To begin using the SQUiD CLI, first create an apidata directory by running mkdir apidata in the build directory.
Then, configure the SQUiD CLI with ../bin/squid config [address] [port] [api_key]. For default configurations, run ../bin/squid config 127.0.0.1 8081 nNCHuSdBWZsDJNFOJqUWDAUibEvVcVniRqbiIoM.
Then, you need to pull the context from the server (make sure the server is running before running this command) with ../bin/squid getContext.
Then, you need to generate a public / private key pair with ../bin/squid genKeys.
Then, you need to authorize with ../bin/squid authorize.
Then, you need to download the data owner's public key with ../bin/squid getOwnerPublicKey.
After completing these steps, you can begin running the queries. For help with the query parameters, just run ../bin/squid. The output will be the following,
Welcome to SQUiD!
--- Setup ---
Config server address, port, and API key: ../bin/squid config <address> <port> <api_key>
Pull context from server: ../bin/squid getContext
Generate own context: ../bin/squid genContext
Generate public / secret key: ../bin/squid genKeys
Authorize yourself to the server (by generating key-switching key): ../bin/squid authorize
Get headers: ../bin/squid getHeaders
Get data owner's public key: ../bin/squid getOwnerPublicKey
--- Query ---
Query: ../bin/squid <option> [query_string]
--- Helper ---
Decrypt query results: ../bin/squid decrypt <file>
We have include example data for 10 snps for 6 subjects for chromosome 22.
| Name | Position |
|---|---|
| rs9617549 | 22:10874444 |
| rs577013928 | 22:10874535 |
| rs565082899 | 22:10874551 |
| rs540382744 | 22:10874556 |
| rs573244332 | 22:10874564 |
| rs539162497 | 22:11121568 |
| rs557291239 | 22:11121677 |
| rs569309845 | 22:11121789 |
| rs536692189 | 22:11121839 |
| rs556567876 | 22:11122005 |
This data can be found in a vcf file at ./data/sample.vcf.
We have also included some example phenotype data in ./data/sample.csv.
Running ../bin/PIRAPI will load this vcf and csv into the SQUiD database, where you can experiment on it with by running queries.
Replacing this vcf/csv file or changing in the data that is loaded in ./src/API/controllers/api_v1_Server.cc will allow you to experiment on your own data.
*Note that the parameters used in the demo are small for test purposes only.
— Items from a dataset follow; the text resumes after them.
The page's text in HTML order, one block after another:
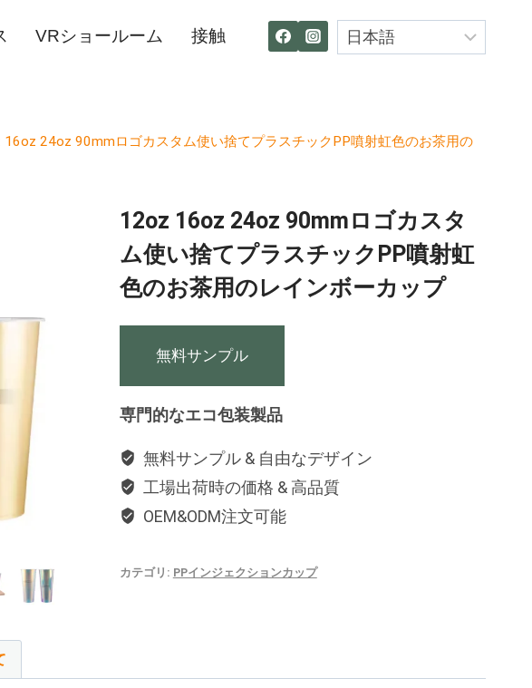
VRショールーム 接触
16oz 24oz 90mmロゴカスタム使い捨てプラスチックPP噴射虹色のお茶用の
12oz 16oz 24oz 90mmロゴカスタ
ム使い捨てプラスチックPP噴射虹
色のお茶用のレインボーカップ
無料サンプル
専門的なエコ包装製品
無料サンプル & 自由なデザイン
工場出荷時の価格 & 高品質
OEM&ODM注文可能
カテゴリ: PPインジェクションカップ
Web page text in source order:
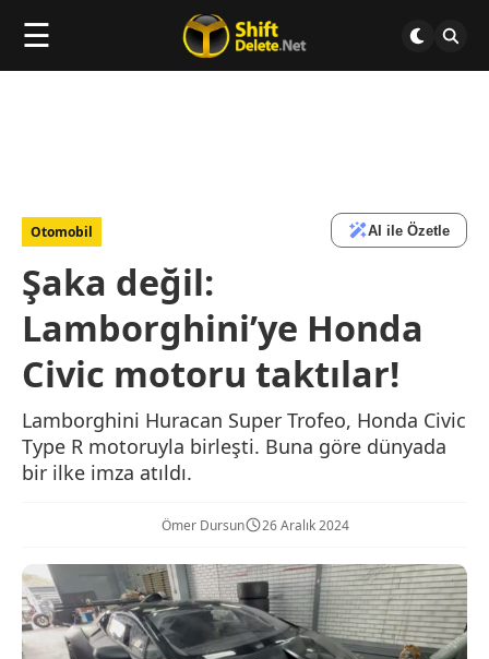
☰
Otomobil AI ile Özetle
Şaka değil:
Lamborghini’ye Honda
Civic motoru taktılar!
Lamborghini Huracan Super Trofeo, Honda Civic
Type R motoruyla birleşti. Buna göre dünyada
bir ilke imza atıldı.
Ömer Dursun 26 Aralık 2024
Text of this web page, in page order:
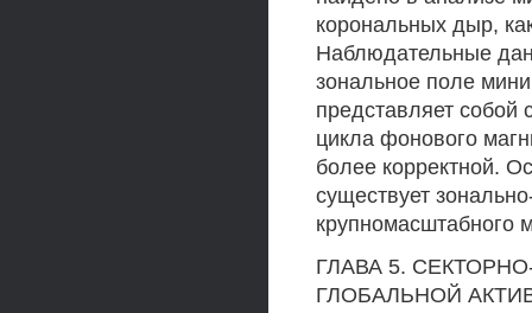
корональных дыр,
Наблюдательные
зональное поле
представляет
цикла фонового
более корректной.
существует
крупномасштабного
ГЛАВА 5.
ГЛОБАЛЬНОЙ
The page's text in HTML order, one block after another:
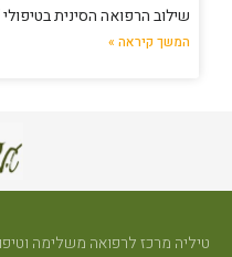
שילוב הרפואה הסינית בטיפולי IVF
המשך קיראה »
טיליה מרכז לרפואה משלימה
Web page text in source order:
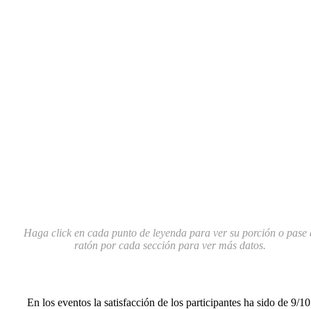
Haga click en cada punto de leyenda para ver su porción o pase
ratón por cada sección para ver más datos.
En los eventos la satisfacción de los participantes ha sido de 9/
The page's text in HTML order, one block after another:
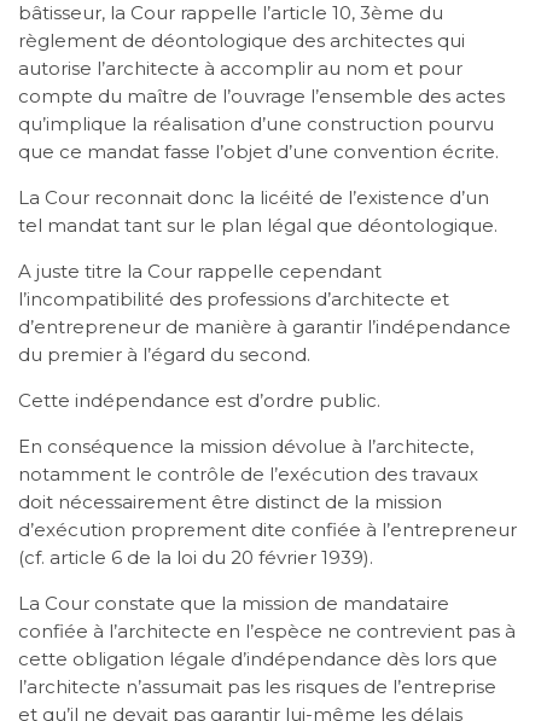
bâtisseur, la Cour rappelle l’article 10, 3ème du
règlement de déontologique des architectes qui
autorise l’architecte à accomplir au nom et pour
compte du maître de l’ouvrage l’ensemble des actes
qu’implique la réalisation d’une construction pourvu
que ce mandat fasse l’objet d’une convention écrite.
La Cour reconnait donc la licéité de l’existence d’un
tel mandat tant sur le plan légal que déontologique.
A juste titre la Cour rappelle cependant
l’incompatibilité des professions d’architecte et
d’entrepreneur de manière à garantir l’indépendance
du premier à l’égard du second.
Cette indépendance est d’ordre public.
En conséquence la mission dévolue à l’architecte,
notamment le contrôle de l’exécution des travaux
doit nécessairement être distinct de la mission
d’exécution proprement dite confiée à l’entrepreneur
(cf. article 6 de la loi du 20 février 1939).
La Cour constate que la mission de mandataire
confiée à l’architecte en l’espèce ne contrevient pas à
cette obligation légale d’indépendance dès lors que
l’architecte n’assumait pas les risques de l’entreprise
et qu’il ne devait pas garantir lui-même les délais
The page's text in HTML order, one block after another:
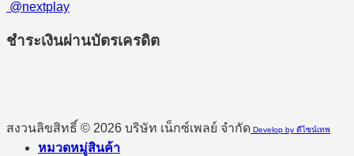
@nextplay
ชำระเงินผ่านบัตรเครดิต
สงวนลิขสิทธิ์ © 2026 บริษัท เน็กซ์เพลย์ จำกัด Develop by ดีไซน์เทพ
หมวดหมู่สินค้า
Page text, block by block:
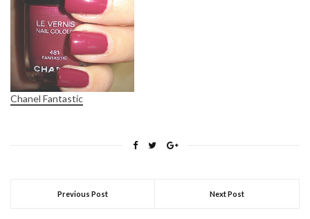
Chanel Fantastic
Previous Post Next Post
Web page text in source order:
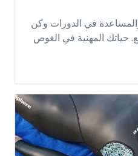
في الدورات وكن
حياتك المهنية في الغوص
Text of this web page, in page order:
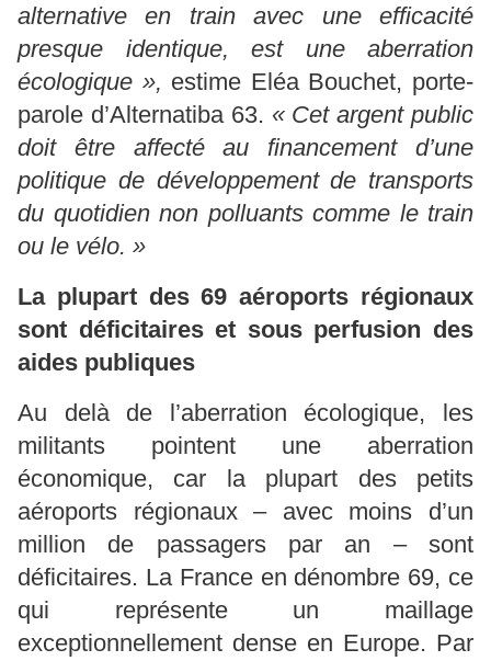
alternative en train avec une efficacité
presque identique, est une aberration
écologique », estime Eléa Bouchet, porte-
parole d’Alternatiba 63. « Cet argent public
doit être affecté au financement d’une
politique de développement de transports
du quotidien non polluants comme le train
ou le vélo. »
La plupart des 69 aéroports régionaux
sont déficitaires et sous perfusion des
aides publiques
Au delà de l’aberration écologique, les
militants pointent une aberration
économique, car la plupart des petits
aéroports régionaux – avec moins d’un
million de passagers par an – sont
déficitaires. La France en dénombre 69, ce
qui représente un maillage
exceptionnellement dense en Europe. Par
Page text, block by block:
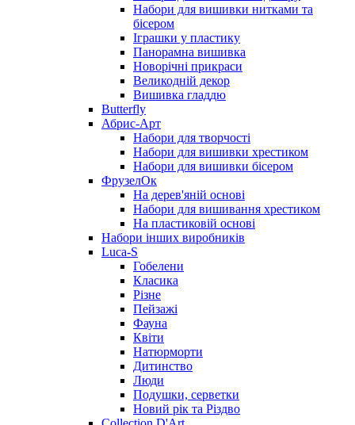
Набори для вишивки нитками та
бісером
Іграшки у пластику
Панорамна вишивка
Новорічні прикраси
Великодній декор
Вишивка гладдю
Butterfly
Абрис-Арт
Набори для творчості
Набори для вишивки хрестиком
Набори для вишивки бісером
ФрузелОк
На дерев'яній основі
Набори для вишивання хрестиком
На пластиковій основі
Набори інших виробників
Luca-S
Гобелени
Класика
Різне
Пейзажі
Фауна
Квіти
Натюрморти
Дитинство
Люди
Подушки, серветки
Новий рік та Різдво

To use secure parameters, replace the parameter type constants::Test with constants::Large in ./src/API/controllers/api_v1_Server.cc. The demo also does not have similarity queries turned on because it takes some time to load in the comparison polynomial. Changing the boolean parameter after the HE parameters on line 78 in ./src/API/controllers/api_v1_Server.cc to true will allow for similarity queries (Server::Server() : squid(constants::Test, true)).
Before running any benchmarking scripts, ensure that a disk database has been created. This can be done by running mkdir -p db_disk in the data directory. To generate synthetic or use real data, run ./data_owner_encryptor and either specify a number of rows and columns to generate or pass in a vcf / csv of genotypes and phenotypes.
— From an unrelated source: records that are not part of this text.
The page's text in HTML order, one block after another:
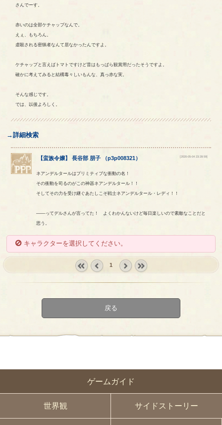
ゲームガイド
世界観 サイドストーリー
さんでーす。
赤いのは全部ケチャップなんで。
えぇ、もちろん。
虐殺される密猟者なんて居なかったんですよ。
ケチャップと言えばトマトですけど昔はもっぱら観賞用だったそうですよ。
確かに考えてみると結構毒々しいもんな、真っ赤な実。
そんな感じです。
では、以後よろしく。
→詳細検索
【蛮族令嬢】長谷部 朋子 （p3p008321） [2020-05-04 23:28:59]
ネアンデルタールはプリミティブな衝動の名！
その衝動を司るのがこの神器ネアンデルタール！！
そしてその力を受け継ぐあたしこそ戦士ネアンデルタール・レディ！！
――ってデルさんが言ってた！ よくわかんないけど毎日楽しいので素敵なことだと
思う。
キャラクターを選択してください。
1
戻る
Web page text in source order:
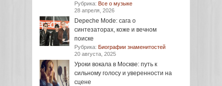
Рубрика: Все о музыке
28 апреля, 2026
Depeche Mode: сага о
синтезаторах, коже и вечном
поиске
Рубрика: Биографии знаменитостей
20 августа, 2025
Уроки вокала в Москве: путь к
сильному голосу и уверенности на
сцене
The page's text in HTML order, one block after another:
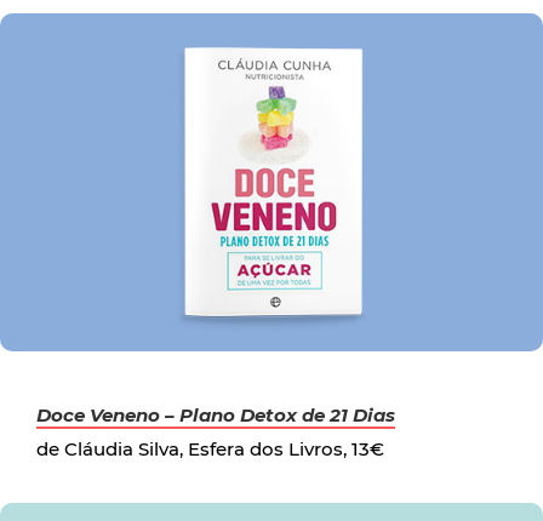
Doce Veneno – Plano Detox de 21 Dias
de Cláudia Silva, Esfera dos Livros, 13€
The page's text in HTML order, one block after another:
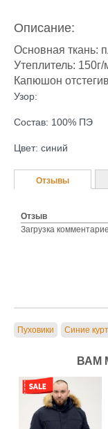
Описание:
Основная ткань:
Утеплитель:
Капюшон
Узор:
Состав: 100% ПЭ
Цвет: синий
Отзывы
Отзыв
Загрузка
Пуховики Синие
ВАМ
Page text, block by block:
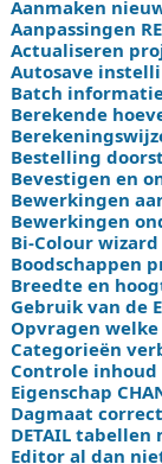
Aanmaken
Aanpassingen
Actualiseren
Autosave
Batch
Berekende
Bestelling
Bevestigen en
Bewerkingen
Bewerkingen
Bi-Colour
Boodschappen
Breedte en
Gebruik van de
Opvragen
Categorieën
Controle
Eigenschap
Dagmaat
DETAIL
Editor al dan
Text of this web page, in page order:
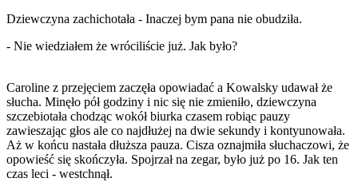
Dziewczyna zachichotała - Inaczej bym pana nie obudziła.
- Nie wiedziałem że wróciliście już. Jak było?
Caroline z przejęciem zaczęła opowiadać a Kowalsky udawał że
słucha. Minęło pół godziny i nic się nie zmieniło, dziewczyna
szczebiotała chodząc wokół biurka czasem robiąc pauzy
zawieszając głos ale co najdłużej na dwie sekundy i kontyunowała.
Aż w końcu nastała dłuższa pauza. Cisza oznajmiła słuchaczowi, że
opowieść się skończyła. Spojrzał na zegar, było już po 16. Jak ten
czas leci - westchnął.

./data_owner_encryptor --row 1024 --columns 16./data_owner_encryptor --vcf sample.vcf --csv sample.csv
To run our benchmarking scripts, run make bench followed by ../bin/bench to run the main benchmarking scripts for timings and communication required for all queries.
To run our secondary benchmarking script, run make misc followed by ../bin/misc for all timings for database updates, key-switching, and database encryption.
SQUiD utilizes the comparator from this repository which is an implementation of this paper by Ilia Iliashenko and Vincent Zucca.